Ter terechtzitting van de kinderrechter d.d. 10 februari 2012 constateert deze dat de aangeefsters nog niet als getuige zijn gehoord. In het dossier bevindt zich een proces-verbaal van bevindingen van 10 januari 2012, opgemaakt d.d. 17 januari 2012, waaruit gemotiveerd blijkt dat en waarom verbalisant [naam verbalisant] het niet wenselijk acht aangeefster [naam aangeefster 2] nogmaals op een politiebureau als getuige te horen.

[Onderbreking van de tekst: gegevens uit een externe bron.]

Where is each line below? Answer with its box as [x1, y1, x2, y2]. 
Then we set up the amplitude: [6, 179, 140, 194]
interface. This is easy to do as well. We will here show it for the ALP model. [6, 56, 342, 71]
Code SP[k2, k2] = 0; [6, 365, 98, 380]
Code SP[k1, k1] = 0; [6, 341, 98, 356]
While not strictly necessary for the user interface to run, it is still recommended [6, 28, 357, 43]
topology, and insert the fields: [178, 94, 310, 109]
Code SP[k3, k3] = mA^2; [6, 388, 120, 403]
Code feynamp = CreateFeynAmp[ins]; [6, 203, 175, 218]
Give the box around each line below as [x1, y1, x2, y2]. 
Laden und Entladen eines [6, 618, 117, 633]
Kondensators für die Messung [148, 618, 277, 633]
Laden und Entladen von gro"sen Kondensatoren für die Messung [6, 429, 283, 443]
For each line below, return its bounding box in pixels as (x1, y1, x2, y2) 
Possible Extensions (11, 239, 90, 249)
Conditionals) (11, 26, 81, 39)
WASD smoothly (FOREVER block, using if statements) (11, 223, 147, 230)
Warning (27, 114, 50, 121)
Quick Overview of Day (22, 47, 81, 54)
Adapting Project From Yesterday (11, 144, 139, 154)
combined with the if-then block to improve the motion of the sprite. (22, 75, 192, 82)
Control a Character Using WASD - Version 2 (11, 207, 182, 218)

Voorts maakt een proces-verbaal van bevindingen van 8 februari 2012 van verbalisant [naam verbalisant] deel uit van het dossier, uit welk proces-verbaal blijkt dat de moeder van aangeefster [naam aangeefster 1] heeft uiteengezet dat en waarom zij geen toestemming geeft haar dochter als getuige op het politiebureau te horen.
De raadsman persisteert bij zijn verzoek de aangeefsters als getuige te doen horen, aangezien hij twijfelt aan het waarheidsgehalte van hun belastende verklaringen.

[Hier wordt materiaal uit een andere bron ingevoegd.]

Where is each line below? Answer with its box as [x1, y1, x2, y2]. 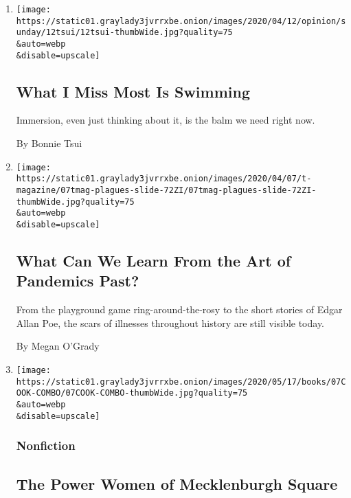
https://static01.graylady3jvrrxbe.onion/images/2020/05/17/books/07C [16, 376, 346, 387]
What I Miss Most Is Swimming [16, 80, 250, 102]
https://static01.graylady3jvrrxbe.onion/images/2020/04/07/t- [16, 174, 312, 184]
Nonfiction [16, 437, 76, 454]
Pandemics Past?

De officier van justitie biedt haar excuses aan voor de gang van zaken en stelt voor de aangeefsters tegen de zitting van de kinderrechter d.d. 20 april 2012 op te roepen als getuigen.
De kinderrechter schorst vervolgens het onderzoek tot de terechtzitting van 20 april 2012 te 09:00 uur met bevel tot oproeping van onder meer de getuigen [namen aangeefsters 2 en 1].
Ter terechtzitting van de kinderrechter d.d. 20 april 2012 constateert deze dat de opgeroepen getuigen [namen aangeefsters 1 en 2] niet ter zitting zijn verschenen.
De officier van justitie deelt mede dat gelet op de meest recente berichten die zij van de ouders van de beide getuigen heeft gekregen over de toestand van beide getuigen, er geen gebruik is gemaakt van een bevel medebrenging. Er wordt namelijk gevreesd voor de psychische gezondheid van de aangeefsters indien zij wederom worden blootgesteld aan een verhoor.
De raadsman persisteert bij het verzoek de aangeefsters als getuige te doen horen en bepleit het openbaar ministerie niet ontvankelijk in de vervolging te verklaren omdat zij bevelen van de rechtbank niet heeft opgevolgd en de verdediging nog steeds niet in staat is gesteld vragen te stellen aan de aangeefsters omtrent hun belastende verklaringen.
De kinderrechter heeft vervolgens besloten, gelet op de complexiteit van de zaak, deze te verwijzen naar de meervoudige kamer. Zij schorst het onderzoek tot de terechtzitting van de meervoudige kamer van 26 april 2012 te 14:45 uur.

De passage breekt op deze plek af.